From my reading and chatting with other FBT owners/breeders, the tads do best in well established, "old" systems with a large supply of algae to feed off of. So I am trying a new method. My 72 gallon bow front FBT paludarium has about 25 gallons of water about 8-10 inches deep depending on which area you look at. I have a few 3 week old guppy fry and 5 neon tetras in here (had more but these survived the quarantine, the others didn't and I haven't replaced them yet.) I have the water area "heavily" planted, or should I say thickly planted with a very low tech system. Numerous bunches of amazon sword, floating water wisteria and cambomba plants fill most of the water area. It makes it look pond-ish which seems to make the guppy fry, neons, and FBTs happy.

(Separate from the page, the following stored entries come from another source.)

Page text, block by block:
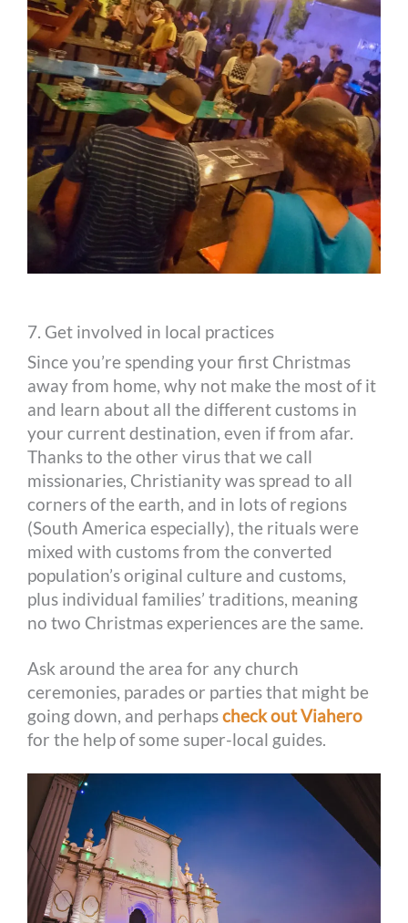
7. Get involved in local practices
Since you’re spending your first Christmas
away from home, why not make the most of it
and learn about all the different customs in
your current destination, even if from afar.
Thanks to the other virus that we call
missionaries, Christianity was spread to all
corners of the earth, and in lots of regions
(South America especially), the rituals were
mixed with customs from the converted
population’s original culture and customs,
plus individual families’ traditions, meaning
no two Christmas experiences are the same.
Ask around the area for any church
ceremonies, parades or parties that might be
going down, and perhapscheck out Viahero
for the help of some super-local guides.

The FBTs mate nearly every day due to the fact that there are quite a few of them - I find new eggs constantly. Rather than moving the eggs I am leaving them in the tank to see which ones survive. I have tadpoles and eggs of all ages and stages of development now. Some are nearly three weeks old, some are about 3 hours old from this mornings mating that I saw on my way out the door. I am going to try leaving the tadpoles to fend for themselves amongst the plants and so far it seems to be working. The older tadpoles I have seen are larger than any tadpoles I have tried raising in their own tank. I will remove the larger tadpoles if I see any get to the point where they are close to completing their morphing/absorbing their tails because at this point they will be mostly land dependent for a few months.
Let's see if this works!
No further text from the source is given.